- **TASK MATERIAL**
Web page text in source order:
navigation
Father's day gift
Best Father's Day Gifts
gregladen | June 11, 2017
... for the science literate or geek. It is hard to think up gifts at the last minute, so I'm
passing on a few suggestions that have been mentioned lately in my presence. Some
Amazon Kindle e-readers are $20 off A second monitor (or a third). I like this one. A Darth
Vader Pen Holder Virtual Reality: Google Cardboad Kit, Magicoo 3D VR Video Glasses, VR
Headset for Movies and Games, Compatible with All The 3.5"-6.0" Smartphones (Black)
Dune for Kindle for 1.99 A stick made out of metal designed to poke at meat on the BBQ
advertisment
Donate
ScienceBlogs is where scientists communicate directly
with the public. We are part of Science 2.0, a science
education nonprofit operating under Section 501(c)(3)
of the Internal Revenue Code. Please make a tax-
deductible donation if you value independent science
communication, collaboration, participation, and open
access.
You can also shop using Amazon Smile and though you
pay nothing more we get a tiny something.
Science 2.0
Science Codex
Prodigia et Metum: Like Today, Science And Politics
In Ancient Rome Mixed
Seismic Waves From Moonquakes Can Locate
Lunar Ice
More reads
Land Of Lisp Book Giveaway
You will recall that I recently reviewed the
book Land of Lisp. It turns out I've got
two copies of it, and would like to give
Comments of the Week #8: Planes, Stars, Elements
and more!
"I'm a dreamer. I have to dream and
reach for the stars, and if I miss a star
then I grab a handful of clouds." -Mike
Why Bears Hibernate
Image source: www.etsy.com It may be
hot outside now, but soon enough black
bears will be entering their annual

- **YOUR OBJECTIVE**
The full listing is to be printed again exactly as it stands.

- **TASK RESPONSE**
Web page text in source order:
navigation
Father's day gift
Best Father's Day Gifts
gregladen | June 11, 2017
... for the science literate or geek. It is hard to think up gifts at the last minute, so I'm
passing on a few suggestions that have been mentioned lately in my presence. Some
Amazon Kindle e-readers are $20 off A second monitor (or a third). I like this one. A Darth
Vader Pen Holder Virtual Reality: Google Cardboad Kit, Magicoo 3D VR Video Glasses, VR
Headset for Movies and Games, Compatible with All The 3.5"-6.0" Smartphones (Black)
Dune for Kindle for 1.99 A stick made out of metal designed to poke at meat on the BBQ
advertisment
Donate
ScienceBlogs is where scientists communicate directly
with the public. We are part of Science 2.0, a science
education nonprofit operating under Section 501(c)(3)
of the Internal Revenue Code. Please make a tax-
deductible donation if you value independent science
communication, collaboration, participation, and open
access.
You can also shop using Amazon Smile and though you
pay nothing more we get a tiny something.
Science 2.0
Science Codex
Prodigia et Metum: Like Today, Science And Politics
In Ancient Rome Mixed
Seismic Waves From Moonquakes Can Locate
Lunar Ice
More reads
Land Of Lisp Book Giveaway
You will recall that I recently reviewed the
book Land of Lisp. It turns out I've got
two copies of it, and would like to give
Comments of the Week #8: Planes, Stars, Elements
and more!
"I'm a dreamer. I have to dream and
reach for the stars, and if I miss a star
then I grab a handful of clouds." -Mike
Why Bears Hibernate
Image source: www.etsy.com It may be
hot outside now, but soon enough black
bears will be entering their annual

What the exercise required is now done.